Task item: Without any omission, reproduce the records that follow.

═════ Data shown ═════

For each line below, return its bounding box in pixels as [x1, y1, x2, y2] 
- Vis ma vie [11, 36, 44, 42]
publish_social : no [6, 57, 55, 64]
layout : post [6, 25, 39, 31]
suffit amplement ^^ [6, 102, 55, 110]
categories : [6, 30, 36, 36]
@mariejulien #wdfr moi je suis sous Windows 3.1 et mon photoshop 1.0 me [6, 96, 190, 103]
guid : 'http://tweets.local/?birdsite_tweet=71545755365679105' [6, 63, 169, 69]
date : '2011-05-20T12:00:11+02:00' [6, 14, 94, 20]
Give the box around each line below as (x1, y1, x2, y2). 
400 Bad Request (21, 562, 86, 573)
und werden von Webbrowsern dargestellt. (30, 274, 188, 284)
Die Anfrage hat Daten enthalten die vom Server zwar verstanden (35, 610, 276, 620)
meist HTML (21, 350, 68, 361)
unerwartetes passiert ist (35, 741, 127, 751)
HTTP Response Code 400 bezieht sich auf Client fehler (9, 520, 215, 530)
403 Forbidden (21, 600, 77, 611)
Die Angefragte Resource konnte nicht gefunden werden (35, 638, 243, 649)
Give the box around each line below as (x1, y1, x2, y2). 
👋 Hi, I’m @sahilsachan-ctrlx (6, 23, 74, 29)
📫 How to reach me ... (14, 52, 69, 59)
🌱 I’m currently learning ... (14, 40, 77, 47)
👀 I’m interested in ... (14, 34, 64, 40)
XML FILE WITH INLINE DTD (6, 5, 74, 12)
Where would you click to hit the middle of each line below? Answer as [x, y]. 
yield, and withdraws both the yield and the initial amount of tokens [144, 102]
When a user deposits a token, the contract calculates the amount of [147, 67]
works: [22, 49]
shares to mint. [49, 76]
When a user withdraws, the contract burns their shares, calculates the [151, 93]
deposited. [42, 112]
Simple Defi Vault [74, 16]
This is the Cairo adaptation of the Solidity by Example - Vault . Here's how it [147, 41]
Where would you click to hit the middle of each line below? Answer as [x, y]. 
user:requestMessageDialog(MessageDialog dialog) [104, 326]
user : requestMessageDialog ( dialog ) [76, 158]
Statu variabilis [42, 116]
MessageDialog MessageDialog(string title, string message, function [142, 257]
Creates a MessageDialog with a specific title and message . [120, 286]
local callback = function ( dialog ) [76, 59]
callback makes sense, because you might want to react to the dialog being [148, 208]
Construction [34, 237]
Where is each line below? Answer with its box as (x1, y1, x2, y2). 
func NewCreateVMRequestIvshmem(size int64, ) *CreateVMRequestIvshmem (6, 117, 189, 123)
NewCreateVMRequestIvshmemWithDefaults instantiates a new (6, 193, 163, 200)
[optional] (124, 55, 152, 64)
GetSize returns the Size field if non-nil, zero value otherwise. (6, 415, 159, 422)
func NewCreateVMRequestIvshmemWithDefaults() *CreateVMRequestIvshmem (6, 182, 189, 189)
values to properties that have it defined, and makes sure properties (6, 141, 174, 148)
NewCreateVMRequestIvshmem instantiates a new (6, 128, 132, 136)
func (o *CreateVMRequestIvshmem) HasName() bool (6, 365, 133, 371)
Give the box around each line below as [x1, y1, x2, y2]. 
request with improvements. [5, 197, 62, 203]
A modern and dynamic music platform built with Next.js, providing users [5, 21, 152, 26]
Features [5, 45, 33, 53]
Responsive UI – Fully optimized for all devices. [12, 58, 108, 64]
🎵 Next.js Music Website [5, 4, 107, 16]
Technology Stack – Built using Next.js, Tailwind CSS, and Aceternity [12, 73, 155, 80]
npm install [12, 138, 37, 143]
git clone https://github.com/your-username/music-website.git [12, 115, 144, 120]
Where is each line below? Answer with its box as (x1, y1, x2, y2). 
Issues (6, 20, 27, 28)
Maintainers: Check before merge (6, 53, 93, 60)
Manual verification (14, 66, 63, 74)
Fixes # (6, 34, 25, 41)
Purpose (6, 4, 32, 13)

═════

Answer below:
For each line below, return its bounding box in pixels as [x1, y1, x2, y2] 
- Vis ma vie [11, 36, 44, 42]
publish_social : no [6, 57, 55, 64]
layout : post [6, 25, 39, 31]
suffit amplement ^^ [6, 102, 55, 110]
categories : [6, 30, 36, 36]
@mariejulien #wdfr moi je suis sous Windows 3.1 et mon photoshop 1.0 me [6, 96, 190, 103]
guid : 'http://tweets.local/?birdsite_tweet=71545755365679105' [6, 63, 169, 69]
date : '2011-05-20T12:00:11+02:00' [6, 14, 94, 20]
Give the box around each line below as (x1, y1, x2, y2). 
400 Bad Request (21, 562, 86, 573)
und werden von Webbrowsern dargestellt. (30, 274, 188, 284)
Die Anfrage hat Daten enthalten die vom Server zwar verstanden (35, 610, 276, 620)
meist HTML (21, 350, 68, 361)
unerwartetes passiert ist (35, 741, 127, 751)
HTTP Response Code 400 bezieht sich auf Client fehler (9, 520, 215, 530)
403 Forbidden (21, 600, 77, 611)
Die Angefragte Resource konnte nicht gefunden werden (35, 638, 243, 649)
Give the box around each line below as (x1, y1, x2, y2). 
👋 Hi, I’m @sahilsachan-ctrlx (6, 23, 74, 29)
📫 How to reach me ... (14, 52, 69, 59)
🌱 I’m currently learning ... (14, 40, 77, 47)
👀 I’m interested in ... (14, 34, 64, 40)
XML FILE WITH INLINE DTD (6, 5, 74, 12)
Where would you click to hit the middle of each line below? Answer as [x, y]. 
yield, and withdraws both the yield and the initial amount of tokens [144, 102]
When a user deposits a token, the contract calculates the amount of [147, 67]
works: [22, 49]
shares to mint. [49, 76]
When a user withdraws, the contract burns their shares, calculates the [151, 93]
deposited. [42, 112]
Simple Defi Vault [74, 16]
This is the Cairo adaptation of the Solidity by Example - Vault . Here's how it [147, 41]
Where would you click to hit the middle of each line below? Answer as [x, y]. 
user:requestMessageDialog(MessageDialog dialog) [104, 326]
user : requestMessageDialog ( dialog ) [76, 158]
Statu variabilis [42, 116]
MessageDialog MessageDialog(string title, string message, function [142, 257]
Creates a MessageDialog with a specific title and message . [120, 286]
local callback = function ( dialog ) [76, 59]
callback makes sense, because you might want to react to the dialog being [148, 208]
Construction [34, 237]
Where is each line below? Answer with its box as (x1, y1, x2, y2). 
func NewCreateVMRequestIvshmem(size int64, ) *CreateVMRequestIvshmem (6, 117, 189, 123)
NewCreateVMRequestIvshmemWithDefaults instantiates a new (6, 193, 163, 200)
[optional] (124, 55, 152, 64)
GetSize returns the Size field if non-nil, zero value otherwise. (6, 415, 159, 422)
func NewCreateVMRequestIvshmemWithDefaults() *CreateVMRequestIvshmem (6, 182, 189, 189)
values to properties that have it defined, and makes sure properties (6, 141, 174, 148)
NewCreateVMRequestIvshmem instantiates a new (6, 128, 132, 136)
func (o *CreateVMRequestIvshmem) HasName() bool (6, 365, 133, 371)
Give the box around each line below as [x1, y1, x2, y2]. 
request with improvements. [5, 197, 62, 203]
A modern and dynamic music platform built with Next.js, providing users [5, 21, 152, 26]
Features [5, 45, 33, 53]
Responsive UI – Fully optimized for all devices. [12, 58, 108, 64]
🎵 Next.js Music Website [5, 4, 107, 16]
Technology Stack – Built using Next.js, Tailwind CSS, and Aceternity [12, 73, 155, 80]
npm install [12, 138, 37, 143]
git clone https://github.com/your-username/music-website.git [12, 115, 144, 120]
Where is each line below? Answer with its box as (x1, y1, x2, y2). 
Issues (6, 20, 27, 28)
Maintainers: Check before merge (6, 53, 93, 60)
Manual verification (14, 66, 63, 74)
Fixes # (6, 34, 25, 41)
Purpose (6, 4, 32, 13)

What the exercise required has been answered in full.